• What you have to do
Report every line of the data that includes "install".

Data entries
::::
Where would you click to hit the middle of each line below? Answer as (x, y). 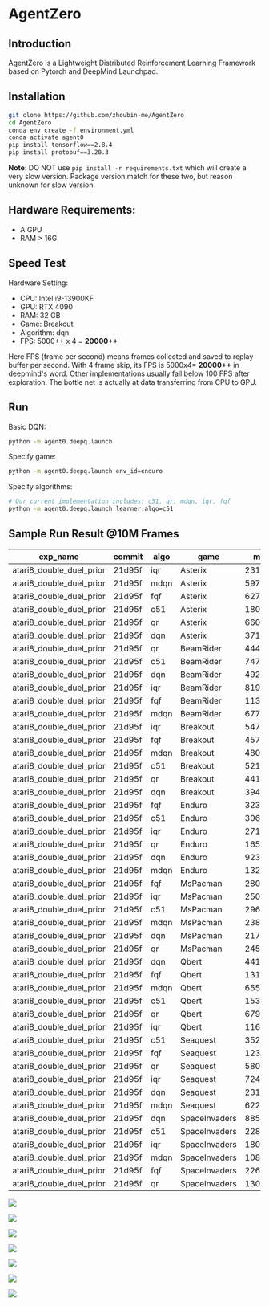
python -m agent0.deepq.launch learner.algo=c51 (91, 509)
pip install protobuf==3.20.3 (59, 153)
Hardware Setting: (38, 283)
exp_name (59, 557)
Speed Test (37, 263)
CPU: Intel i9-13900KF (57, 298)
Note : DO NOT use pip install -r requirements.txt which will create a (127, 168)
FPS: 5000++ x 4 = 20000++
::::
• Completed task
pip install protobuf==3.20.3 (59, 153)
Note : DO NOT use pip install -r requirements.txt which will create a (127, 168)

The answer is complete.